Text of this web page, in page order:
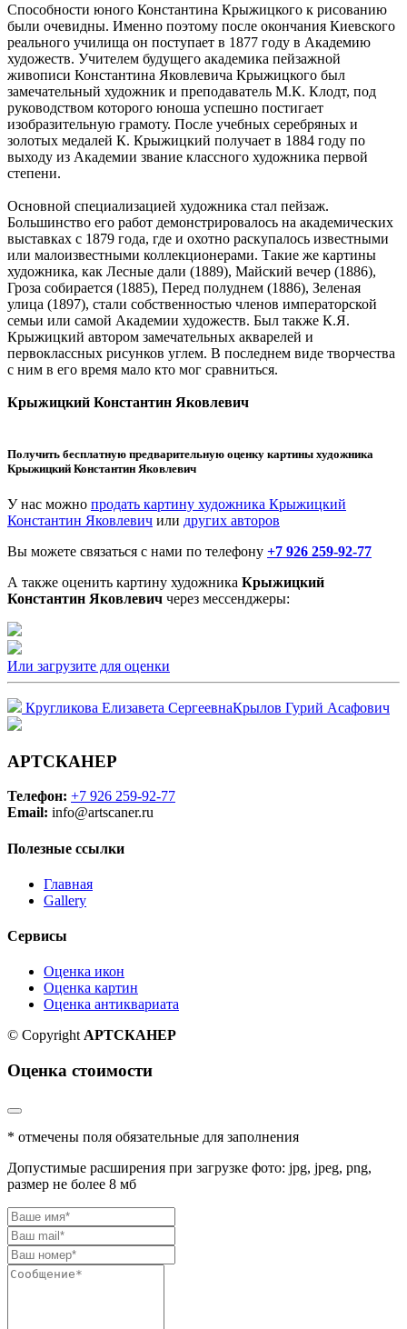
Способности юного Константина Крыжицкого к рисованию
были очевидны. Именно поэтому после окончания Киевского
реального училища он поступает в 1877 году в Академию
художеств. Учителем будущего академика пейзажной
живописи Константина Яковлевича Крыжицкого был
замечательный художник и преподаватель М.К. Клодт, под
руководством которого юноша успешно постигает
изобразительную грамоту. После учебных серебряных и
золотых медалей К. Крыжицкий получает в 1884 году по
выходу из Академии звание классного художника первой
степени.
Основной специализацией художника стал пейзаж.
Большинство его работ демонстрировалось на академических
выставках с 1879 года, где и охотно раскупалось известными
или малоизвестными коллекционерами. Такие же картины
художника, как Лесные дали (1889), Майский вечер (1886),
Гроза собирается (1885), Перед полуднем (1886), Зеленая
улица (1897), стали собственностью членов императорской
семьи или самой Академии художеств. Был также К.Я.
Крыжицкий автором замечательных акварелей и
первоклассных рисунков углем. В последнем виде творчества
с ним в его время мало кто мог сравниться.
Крыжицкий Константин Яковлевич
Получить бесплатную предварительную оценку картины художника
Крыжицкий Константин Яковлевич
У нас можно продать картину художника Крыжицкий
Константин Яковлевич или других авторов
Вы можете связаться с нами по телефону +7 926 259-92-77
А также оценить картину художника Крыжицкий
Константин Яковлевич через мессенджеры:
Или загрузите для оценки
Кругликова Елизавета СергеевнаКрылов Гурий Асафович
АРТСКАНЕР
Телефон: +7 926 259-92-77
Email: info@artscaner.ru
Полезные ссылки
Главная
Gallery
Сервисы
Оценка икон
Оценка картин
Оценка антиквариата
© CopyrightАРТСКАНЕР
Оценка стоимости
* отмечены поля обязательные для заполнения
Допустимые расширения при загрузке фото: jpg, jpeg, png,
размер не более 8 мб
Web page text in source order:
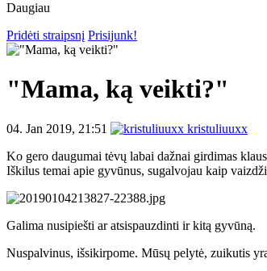
Daugiau
Pridėti straipsnį Prisijunk!
"Mama, ką veikti?"
04. Jan 2019, 21:51
kristuliuuxx
Ko gero daugumai tėvų labai dažnai girdimas
Iškilus temai apie gyvūnus, sugalvojau kaip
Galima nusipiešti ar atsispauzdinti ir kitą gyvūną.
Nuspalvinus, išsikirpome. Mūsų pelytė, zuikutis
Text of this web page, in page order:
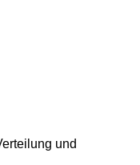
und
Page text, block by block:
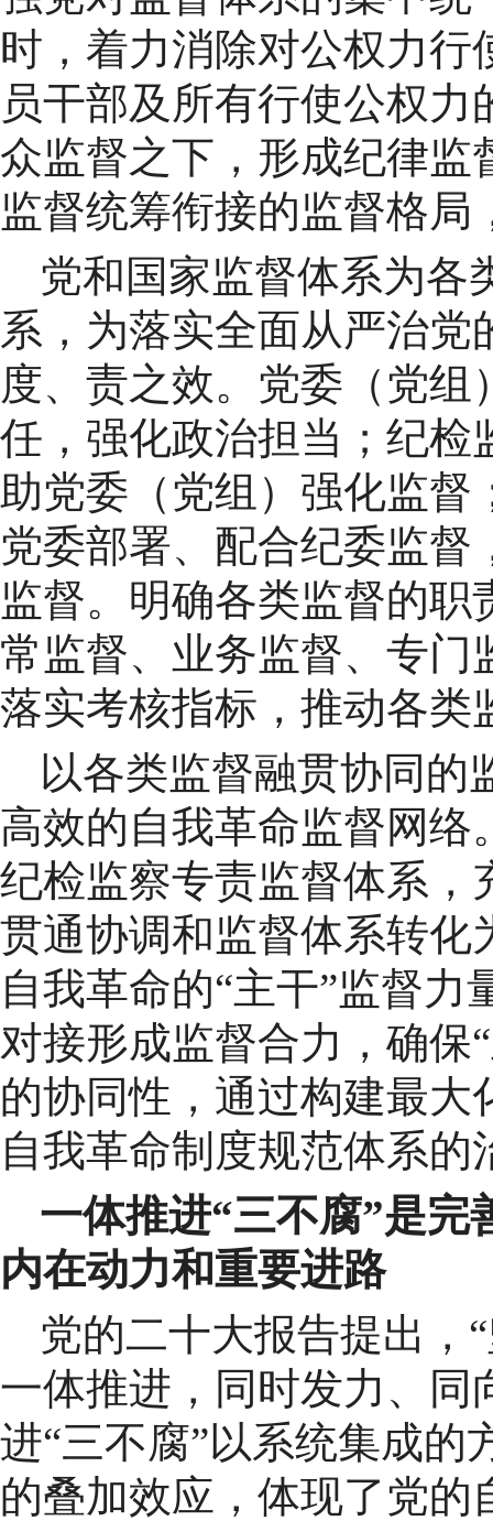
时，着力消除对公权力
员干部及所有行使公权
众监督之下，形成纪律监
监督统筹衔接的监督格
党和国家监督体系为各
系，为落实全面从严治
度、责之效。党委（党
任，强化政治担当；纪检
助党委（党组）强化监督
党委部署、配合纪委监
监督。明确各类监督的
常监督、业务监督、专门
落实考核指标，推动各类
以各类监督融贯协同的
高效的自我革命监督网络
纪检监察专责监督体系，
贯通协调和监督体系转化
自我革命的“主干”监督力
对接形成监督合力，确保
的协同性，通过构建最
自我革命制度规范体系的
一体推进“三不腐”是完
内在动力和重要进路
党的二十大报告提出，
一体推进，同时发力、同
进“三不腐”以系统集成的
的叠加效应，体现了党的
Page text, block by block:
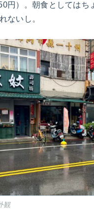
円）。朝食としてはち
ないし。
観
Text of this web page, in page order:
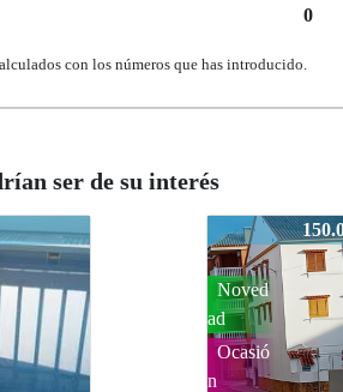
0
con los números que has introducido.
ser de su interés
CENTROPLAYA
Noved
ad
Ocasió
n
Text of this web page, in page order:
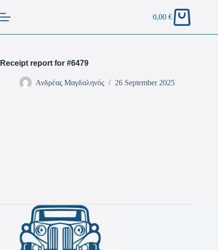
0,00€
Receipt report for #6479
Ανδρέας Μαγδαληνός 26 September 2025
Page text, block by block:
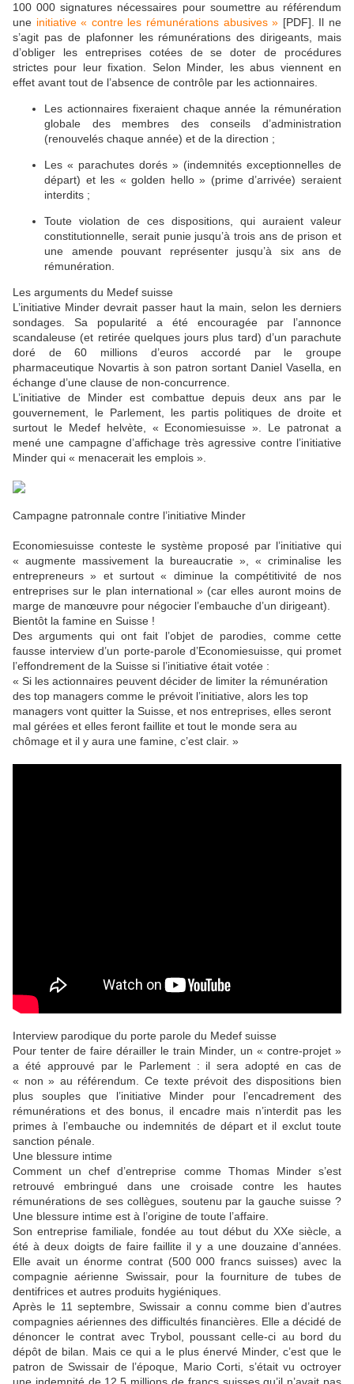
100 000 signatures nécessaires pour soumettre au référendum
une initiative « contre les rémunérations abusives » [PDF]. Il ne
s’agit pas de plafonner les rémunérations des dirigeants, mais
d’obliger les entreprises cotées de se doter de procédures
strictes pour leur fixation. Selon Minder, les abus viennent en
effet avant tout de l’absence de contrôle par les actionnaires.
Les actionnaires fixeraient chaque année la rémunération
globale des membres des conseils d’administration
(renouvelés chaque année) et de la direction ;
Les « parachutes dorés » (indemnités exceptionnelles de
départ) et les « golden hello » (prime d’arrivée) seraient
interdits ;
Toute violation de ces dispositions, qui auraient valeur
constitutionnelle, serait punie jusqu’à trois ans de prison et
une amende pouvant représenter jusqu’à six ans de
rémunération.
Les arguments du Medef suisse
L’initiative Minder devrait passer haut la main, selon les derniers
sondages. Sa popularité a été encouragée par l’annonce
scandaleuse (et retirée quelques jours plus tard) d’un parachute
doré de 60 millions d’euros accordé par le groupe
pharmaceutique Novartis à son patron sortant Daniel Vasella, en
échange d’une clause de non-concurrence.
L’initiative de Minder est combattue depuis deux ans par le
gouvernement, le Parlement, les partis politiques de droite et
surtout le Medef helvète, « Economiesuisse ». Le patronat a
mené une campagne d’affichage très agressive contre l’initiative
Minder qui « menacerait les emplois ».
Campagne patronnale contre l’initiative Minder
Economiesuisse conteste le système proposé par l’initiative qui
« augmente massivement la bureaucratie », « criminalise les
entrepreneurs » et surtout « diminue la compétitivité de nos
entreprises sur le plan international » (car elles auront moins de
marge de manœuvre pour négocier l’embauche d’un dirigeant).
Bientôt la famine en Suisse !
Des arguments qui ont fait l’objet de parodies, comme cette
fausse interview d’un porte-parole d’Economiesuisse, qui promet
l’effondrement de la Suisse si l’initiative était votée :
« Si les actionnaires peuvent décider de limiter la rémunération
des top managers comme le prévoit l’initiative, alors les top
managers vont quitter la Suisse, et nos entreprises, elles seront
mal gérées et elles feront faillite et tout le monde sera au
chômage et il y aura une famine, c’est clair. »
Interview parodique du porte parole du Medef suisse
Pour tenter de faire dérailler le train Minder, un « contre-projet »
a été approuvé par le Parlement : il sera adopté en cas de
« non » au référendum. Ce texte prévoit des dispositions bien
plus souples que l’initiative Minder pour l’encadrement des
rémunérations et des bonus, il encadre mais n’interdit pas les
primes à l’embauche ou indemnités de départ et il exclut toute
sanction pénale.
Une blessure intime
Comment un chef d’entreprise comme Thomas Minder s’est
retrouvé embringué dans une croisade contre les hautes
rémunérations de ses collègues, soutenu par la gauche suisse ?
Une blessure intime est à l’origine de toute l’affaire.
Son entreprise familiale, fondée au tout début du XXe siècle, a
été à deux doigts de faire faillite il y a une douzaine d’années.
Elle avait un énorme contrat (500 000 francs suisses) avec la
compagnie aérienne Swissair, pour la fourniture de tubes de
dentifrices et autres produits hygiéniques.
Après le 11 septembre, Swissair a connu comme bien d’autres
compagnies aériennes des difficultés financières. Elle a décidé de
dénoncer le contrat avec Trybol, poussant celle-ci au bord du
dépôt de bilan. Mais ce qui a le plus énervé Minder, c’est que le
patron de Swissair de l’époque, Mario Corti, s’était vu octroyer

....................

Look above for the line with "Вы можете связаться" and the line with "Оценка картин"; transcribe both and all lines in between, exactly, and nothing else.

Task response
Вы можете связаться с нами по телефону +7 926 259-92-77
А также оценить картину художника Крыжицкий
Константин Яковлевич через мессенджеры:
Или загрузите для оценки
Кругликова Елизавета СергеевнаКрылов Гурий Асафович
АРТСКАНЕР
Телефон: +7 926 259-92-77
Email: info@artscaner.ru
Полезные ссылки
Главная
Gallery
Сервисы
Оценка икон
Оценка картин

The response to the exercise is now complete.